Optimizing Trial Supplies: Calyx Supply Simulation

Calyx’s Supply Simulation is a clinical trial supply forecasting service that improves trial efficiencies by helping sponsors estimate study supply requirements based on sophisticated simulation modeling methodology.

By testing a design aspect/assumption, as well as various potential recruitment patterns, Calyx’s in-house expert statistical design and trial supply consultants run a simulation to help sponsors make informed decisions about the quantity of medication to produce for use in clinical development.

Some of the most common use cases for the service include, but are not limited to:

• Evaluating the amount of medication required to start and maintain clinical trial enrolment
• Predicting how long an existing amount of study medication will last
• Determining the optimal site and depot buffer stock quantities required to ensure dispensation while reducing the cost and burden of excessive drug wastage

Calyx’s Supply Simulation service enables trial sponsors to run their clinical trial design as a simulation before patients are screened, medication has been ordered, and packaging designs/protocols have been finalized.

But how does it work? We break it down for you here.

Modeling Methodology Summarized

Simulations allow for the comparison of multiple scenarios tailored to the study, from varying supply chain issues to variable patient titration.

Simulation or Forecast?

A forecast is defined as a static prediction or estimate of a future event or trend. A forecasting tool takes data as a point of entry and creates a likely state of the data in the future.

A simulation considers variable factors that could impact the data used as an entry point. In clinical supplies, a simulation considers the likelihood of some events occurring, and how they affect medication consumption.

With Calyx Supply Simulation, averages are obtained on parameters such as overage, number of shipments, and the risk of not being able to supply patients – these estimates are more accurate than forecasting estimates since we consider more factors and real-world variability.

Simulations provide us with ranges (or confidence intervals) that give us a sense of what we can expect to happen in the study with certain degrees of confidence. Therefore, Calyx Supply Simulation can be used to define what the optimal supply strategy should be e.g., how much buffer stock should be held at sites and depots.

Simulations also allow us to investigate several “what if” scenarios – since some parameters will be unknown up-front i.e., educated guesses – which is not possible with static forecasting.

Total Kits Required over Time

Chart 1: By running multiple simulations, an average of the total required kits is obtained, which is more precise than a simple forecasting average

Simulation Run

We refer to a simulation run as a single representation of what might happen in the study, resulting in the estimation of the total kits required over time for study execution.

By running multiple simulations (multiple runs), we can obtain an average for the total kits required, which is more precise than a simple forecasting average (See Chart 1).

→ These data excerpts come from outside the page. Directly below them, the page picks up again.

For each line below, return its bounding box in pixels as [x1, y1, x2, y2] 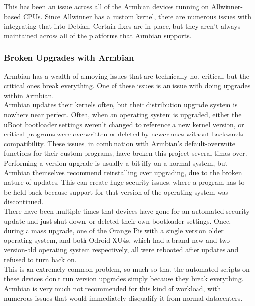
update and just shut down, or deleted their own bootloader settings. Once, [4, 215, 231, 226]
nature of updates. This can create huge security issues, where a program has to [4, 177, 245, 187]
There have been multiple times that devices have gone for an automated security [4, 205, 250, 216]
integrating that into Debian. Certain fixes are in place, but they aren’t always [4, 21, 241, 31]
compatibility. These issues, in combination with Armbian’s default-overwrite [4, 138, 236, 148]
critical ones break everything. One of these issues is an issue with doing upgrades [4, 80, 251, 91]
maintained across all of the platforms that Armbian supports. [4, 30, 192, 40]
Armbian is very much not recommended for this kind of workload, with [4, 283, 221, 293]
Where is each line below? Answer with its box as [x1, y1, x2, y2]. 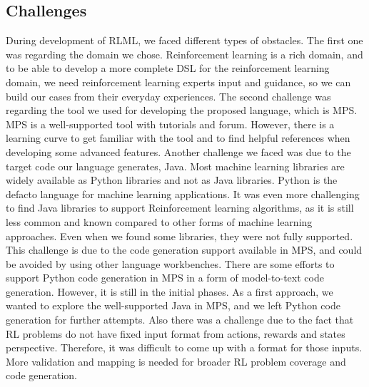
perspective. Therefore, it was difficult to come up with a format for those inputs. [6, 340, 363, 355]
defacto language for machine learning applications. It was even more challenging [6, 186, 360, 201]
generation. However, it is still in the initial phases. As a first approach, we [6, 284, 333, 299]
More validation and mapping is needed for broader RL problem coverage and [6, 354, 346, 368]
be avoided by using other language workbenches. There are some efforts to [6, 256, 335, 271]
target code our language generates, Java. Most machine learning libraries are [6, 158, 345, 173]
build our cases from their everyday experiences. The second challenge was [6, 88, 331, 103]
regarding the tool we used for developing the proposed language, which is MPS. [6, 103, 358, 118]
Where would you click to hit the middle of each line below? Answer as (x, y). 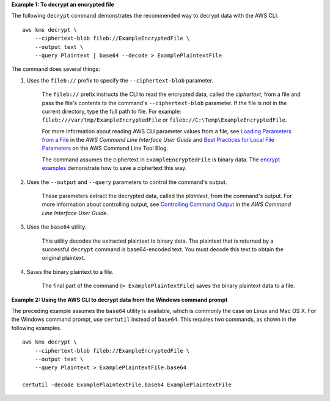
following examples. (36, 328)
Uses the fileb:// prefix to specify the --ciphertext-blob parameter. (120, 80)
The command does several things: (56, 69)
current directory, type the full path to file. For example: (112, 111)
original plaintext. (64, 258)
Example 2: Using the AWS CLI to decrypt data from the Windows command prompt (119, 300)
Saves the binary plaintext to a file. (70, 271)
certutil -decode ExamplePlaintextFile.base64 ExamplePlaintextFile (127, 385)

Let’s suppose that we decided to base the number of kits required for the study on the simulation average, then:

• If the actual study behaved similarly to any of the lower simulation runs, we would be producing more kits than would be required
• If the actual study behaved similarly to any of the higher simulation runs, we would have insufficient kits produced

It is therefore vital that we not only consider the average but also the information provided across the many simulation runs. This cannot be achieved via a static forecasting approach.

Monte Carlo Simulation Technique

Some of the key elements of a clinical trial are variable, such as subject recruitment. It is important that the modeling approach incorporates variability into the study simulation so a full range of outcomes can be studied. Monte Carlo simulation allows such an approach, sampling values for key variables from underlying specified distributions of some of the input parameters.

Monte Carlo Simulation Applied to Patient Recruitment

While the average study recruitment for a group of sites may be e.g., two patients per site per month, there is a chance that an individual site may recruit zero patients or as many as six or seven patients in any month.

Monte Carlo simulations account for this variability by using a random number generator to determine each site’s recruitment for each month of the simulation. The random number generator is weighted to return numbers in the proportions that underlie the theoretical distribution. This process is like rolling a die to mimic real-world variability.

Benefits of a Service

The Calyx Statistics and Product Support Services team (SPSS) provides advice and consultancy on randomization and medication management as a standard for all the studies supported by Calyx IRT. Why not utilize that experience to help set up and refine your simulation to meet the requirements for your specific trial?

For example, from their experience of setting lookahead windows, trigger and resupply levels, and other IRT supply chain settings, the SPSS team can minimize kit wastage in a simulation to the point where the chances of a failed visit are at an acceptable level. The acceptable level is discussed with the sponsor and is study-specific. The further amount of medication needed to remove all failed visits can also be shown to ensure an appropriate level of overage is chosen. 

Conclusion

Don’t fret over the difficult task of estimating how much drug to manufacture and package for your trial, and when. Leverage the expertise of Calyx’s in-house expert statistical design and trial supplies consultants to help you optimize protocol design to balance the cost of shipments and reduce waste, and assess the impact of protocol amendments, by comparing ‘what if’ scenarios via the Calyx Supply Simulation service.